# What the task requires
Your copy should run exactly from the line containing "the sequence is" to the last line of the entries below, and it should include no pictures.

# Supplied entries

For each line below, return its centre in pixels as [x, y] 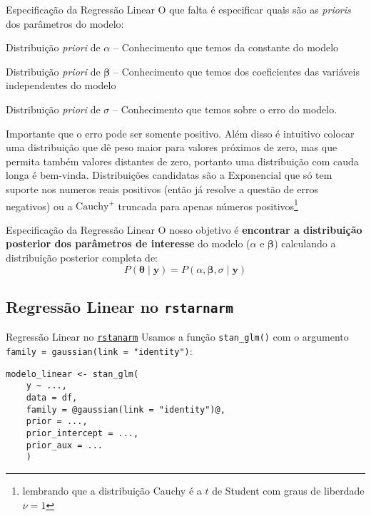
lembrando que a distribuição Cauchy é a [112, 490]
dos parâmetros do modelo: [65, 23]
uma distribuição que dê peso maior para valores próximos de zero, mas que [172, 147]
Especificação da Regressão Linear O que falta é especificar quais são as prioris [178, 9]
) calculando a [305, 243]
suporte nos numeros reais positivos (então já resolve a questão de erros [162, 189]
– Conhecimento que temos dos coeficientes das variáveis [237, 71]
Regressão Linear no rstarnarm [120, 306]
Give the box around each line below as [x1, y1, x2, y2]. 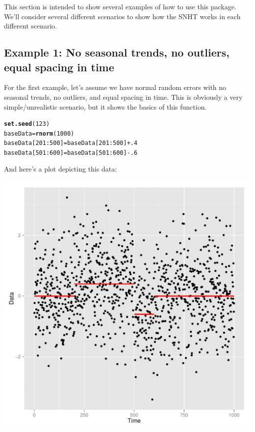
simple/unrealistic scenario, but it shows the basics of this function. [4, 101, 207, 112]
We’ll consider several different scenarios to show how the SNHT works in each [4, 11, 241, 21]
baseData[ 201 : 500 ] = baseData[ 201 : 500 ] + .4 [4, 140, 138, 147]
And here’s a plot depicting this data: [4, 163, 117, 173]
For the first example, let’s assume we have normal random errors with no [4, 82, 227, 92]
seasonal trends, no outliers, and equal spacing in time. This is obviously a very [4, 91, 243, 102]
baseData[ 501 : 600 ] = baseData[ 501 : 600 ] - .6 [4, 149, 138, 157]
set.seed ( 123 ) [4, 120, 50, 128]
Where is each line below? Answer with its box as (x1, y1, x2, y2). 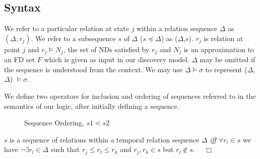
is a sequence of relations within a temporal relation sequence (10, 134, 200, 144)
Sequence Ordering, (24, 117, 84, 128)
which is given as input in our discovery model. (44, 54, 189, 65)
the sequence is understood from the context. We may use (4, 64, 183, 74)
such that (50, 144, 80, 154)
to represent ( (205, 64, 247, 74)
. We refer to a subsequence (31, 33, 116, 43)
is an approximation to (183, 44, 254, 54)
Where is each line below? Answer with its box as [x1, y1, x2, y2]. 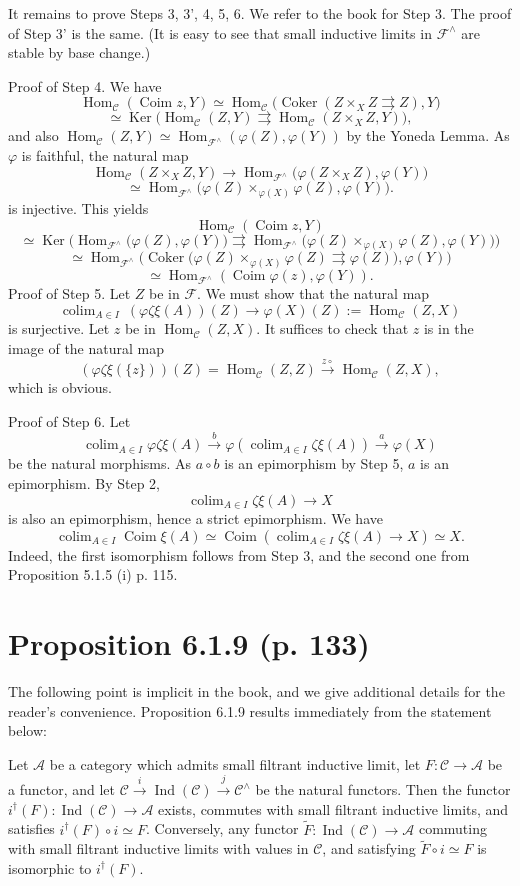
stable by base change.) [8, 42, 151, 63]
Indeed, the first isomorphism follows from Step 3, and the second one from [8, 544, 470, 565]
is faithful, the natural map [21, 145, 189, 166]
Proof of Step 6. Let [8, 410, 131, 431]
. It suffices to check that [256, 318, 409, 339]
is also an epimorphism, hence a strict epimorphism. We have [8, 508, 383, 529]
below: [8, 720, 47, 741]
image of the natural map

# Answer for this exercise
the sequence is understood from the context. We may use (4, 64, 183, 74)
such that (50, 144, 80, 154)
to represent ( (205, 64, 247, 74)
. We refer to a subsequence (31, 33, 116, 43)
is an approximation to (183, 44, 254, 54)
Where is each line below? Answer with its box as [x1, y1, x2, y2]. 
stable by base change.) [8, 42, 151, 63]
Indeed, the first isomorphism follows from Step 3, and the second one from [8, 544, 470, 565]
is faithful, the natural map [21, 145, 189, 166]
Proof of Step 6. Let [8, 410, 131, 431]
. It suffices to check that [256, 318, 409, 339]
is also an epimorphism, hence a strict epimorphism. We have [8, 508, 383, 529]
below: [8, 720, 47, 741]
image of the natural map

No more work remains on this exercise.